Programmatic migration is where you use software to achieve a fast data migration. It’s far faster than manual migration.

It collects information held in one format, or way, and transforms it so that it can be read in a new context or programme. Web content, for example, is often held in a SQL database

A SQL database is a collection of linked tables.

You might want to be replacing an old Content Management System with a new one, for example.

I’ve worked on several migrations from old CMS systems, such as WordPress, or Joomla, to new SharePoint websites. Microsoft have invested in making SharePoint a powerful tool for running intranets and public sites so it is an attractive proposition for companies like AELTC and organisations like BEIS.

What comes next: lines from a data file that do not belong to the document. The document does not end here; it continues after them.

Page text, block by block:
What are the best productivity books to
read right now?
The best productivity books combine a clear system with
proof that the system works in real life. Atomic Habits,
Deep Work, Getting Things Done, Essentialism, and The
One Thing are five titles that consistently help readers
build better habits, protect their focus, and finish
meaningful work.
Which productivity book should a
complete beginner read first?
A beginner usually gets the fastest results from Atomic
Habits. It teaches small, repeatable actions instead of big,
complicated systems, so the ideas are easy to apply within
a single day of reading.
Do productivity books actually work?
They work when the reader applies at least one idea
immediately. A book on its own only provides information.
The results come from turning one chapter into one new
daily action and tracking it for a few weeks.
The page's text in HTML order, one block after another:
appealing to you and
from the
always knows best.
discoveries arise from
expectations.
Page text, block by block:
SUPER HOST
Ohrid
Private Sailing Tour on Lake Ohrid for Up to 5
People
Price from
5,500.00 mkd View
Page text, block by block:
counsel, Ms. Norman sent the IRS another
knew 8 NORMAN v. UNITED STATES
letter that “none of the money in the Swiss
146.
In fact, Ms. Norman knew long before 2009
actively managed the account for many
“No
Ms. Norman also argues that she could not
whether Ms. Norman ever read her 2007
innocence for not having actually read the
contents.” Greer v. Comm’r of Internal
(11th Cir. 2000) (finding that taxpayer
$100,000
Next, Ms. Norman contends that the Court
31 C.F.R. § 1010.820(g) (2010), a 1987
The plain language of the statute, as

To work in SharePoint, the information in content has to be set out in the correct format, matching the database fields behind the scenes.

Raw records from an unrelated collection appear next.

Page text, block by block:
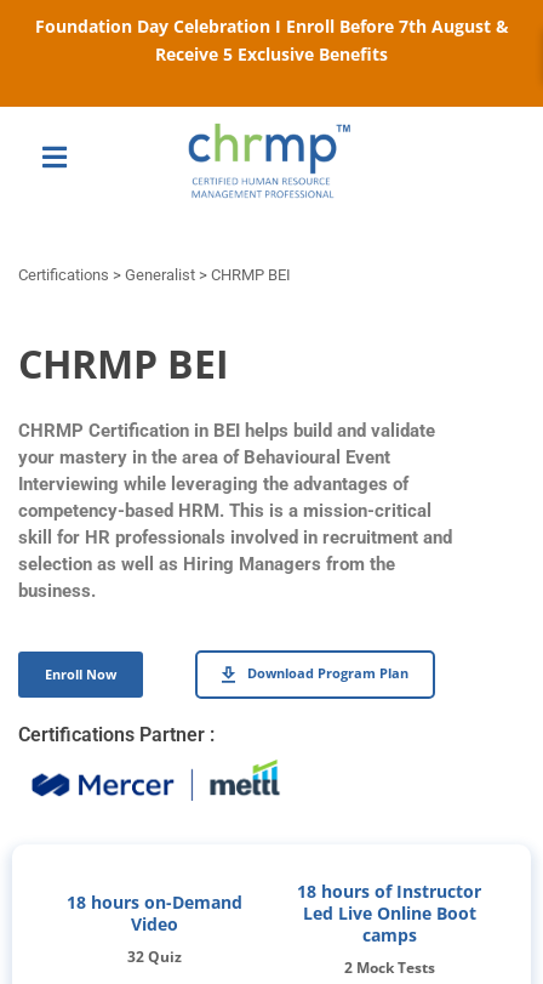
Foundation Day Celebration I Enroll Before 7th August &
Receive 5 Exclusive Benefits
Certifications > Generalist > CHRMP BEI
CHRMP BEI
CHRMP Certification in BEI helps build and validate
your mastery in the area of Behavioural Event
Interviewing while leveraging the advantages of
competency-based HRM. This is a mission-critical
skill for HR professionals involved in recruitment and
selection as well as Hiring Managers from the
business.
Enroll Now Download Program Plan
Certifications Partner :
18 hours on-Demand
Video
32 Quiz
18 hours of Instructor
Led Live Online Boot
camps
2 Mock Tests
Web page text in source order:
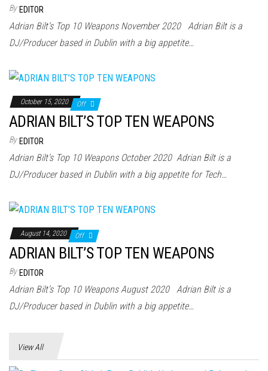
By EDITOR
Adrian Bilt’s Top 10 Weapons November 2020 Adrian Bilt is a
DJ/Producer based in Dublin with a big appetite…
October 15, 2020 Off
ADRIAN BILT’S TOP TEN WEAPONS
By EDITOR
Adrian Bilt’s Top 10 Weapons October 2020 Adrian Bilt is a
DJ/Producer based in Dublin with a big appetite for Tech…
August 14, 2020 Off
ADRIAN BILT’S TOP TEN WEAPONS
By EDITOR
Adrian Bilt’s Top 10 Weapons August 2020 Adrian Bilt is a
DJ/Producer based in Dublin with a big appetite…
View All
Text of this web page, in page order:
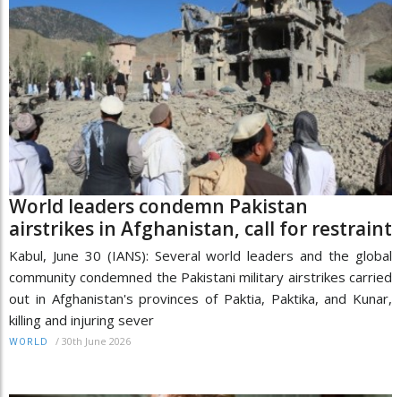
World leaders condemn Pakistan
airstrikes in Afghanistan, call for restraint
Kabul, June 30 (IANS): Several world leaders and the global
community condemned the Pakistani military airstrikes carried
out in Afghanistan's provinces of Paktia, Paktika, and Kunar,
killing and injuring sever
WORLD / 30th June 2026

Clever Software for fast data migration

Clever software is used to capture content in one format and transform it into a new arrangement.

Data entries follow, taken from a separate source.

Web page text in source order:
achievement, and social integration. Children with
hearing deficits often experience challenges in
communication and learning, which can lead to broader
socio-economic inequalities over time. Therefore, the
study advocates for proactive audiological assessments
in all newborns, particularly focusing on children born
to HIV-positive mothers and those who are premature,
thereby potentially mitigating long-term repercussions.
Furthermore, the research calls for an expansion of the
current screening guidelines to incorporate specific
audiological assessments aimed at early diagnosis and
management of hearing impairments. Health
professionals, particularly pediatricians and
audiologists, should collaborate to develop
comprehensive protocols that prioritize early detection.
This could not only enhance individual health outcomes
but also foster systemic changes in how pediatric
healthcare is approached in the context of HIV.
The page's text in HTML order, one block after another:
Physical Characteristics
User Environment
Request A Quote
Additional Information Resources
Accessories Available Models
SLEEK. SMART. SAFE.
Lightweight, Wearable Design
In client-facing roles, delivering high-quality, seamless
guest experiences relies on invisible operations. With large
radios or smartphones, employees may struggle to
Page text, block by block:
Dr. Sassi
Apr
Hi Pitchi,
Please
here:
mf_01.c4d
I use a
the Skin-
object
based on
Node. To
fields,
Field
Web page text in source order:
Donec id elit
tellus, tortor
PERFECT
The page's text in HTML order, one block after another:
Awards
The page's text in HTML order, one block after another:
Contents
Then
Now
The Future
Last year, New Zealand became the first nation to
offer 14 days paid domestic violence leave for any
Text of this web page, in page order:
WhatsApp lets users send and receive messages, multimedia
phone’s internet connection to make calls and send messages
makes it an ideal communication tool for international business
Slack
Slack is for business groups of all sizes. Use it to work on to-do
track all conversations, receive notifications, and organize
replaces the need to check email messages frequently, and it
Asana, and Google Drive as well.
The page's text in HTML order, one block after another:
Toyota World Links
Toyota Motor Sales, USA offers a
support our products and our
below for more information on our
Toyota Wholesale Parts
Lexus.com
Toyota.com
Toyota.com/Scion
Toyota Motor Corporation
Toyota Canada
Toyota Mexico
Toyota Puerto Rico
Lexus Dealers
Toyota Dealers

But there are quite a few things that can go wrong in this process.

Experian have done an excellent blog on this which has stood the test of time. While Experian found the catchy number of eight, and please visit their site to read their list, I’ve identified five problems I’ve seen.

  1. Clients having poor knowledge of the problems with their existing data and assuming technology will find a solution quickly
  2. Pre-migration laziness – not carrying out a good enough preparation data analysis exercise to understand the fundamental structure of the As Is database, and its fields. This means not noticing guff in the wrong fields – and if not picked up, this means contents with errors in it can be migrated. If the site has thousands of pages, manual tester tend only to sample pages, rather than read the whole context in the new environment. As a result, hunting down the problem pieces of content once migrated is a massive task and confidence in your solution will disappear.
  3. Non-validation of the specification and requirements of the new database -known as its database schema, or abstract mapping of the fields contained in the tables which make up the database. SharePoint has its own database schema, which sets out how information shown to the end user through their web browser is contained and stored behind the scenes. Serious study of the TO BE database schema is needed to specify how information from the AS IS system is to be stored in the TO BE new database.
  4. Not enough early stage testing – Sometimes, people use sample content which is not representative of the main content to be migrated.
  5. Post-migration – there are bandwidth constraints which control or limit the amount of information which can be migrated in an hourly or daily period. Often people wait until all of the data is transferred before then testing the new content, in the new system, to see if it has been properly transferred. This often delays a horrible surprise which is better coming early, so you have time to respond. That is, you get to the end and you find out that all the headline text from one website is coming through as body text in the new website because the fields were not properly mapped against each other in your script. Introducing batching, with associated early and agile prototyping stages, means you will find problems and deal with them early, rather than waiting till the end, when your scope for avoiding a poor user experience and embarassment is limited.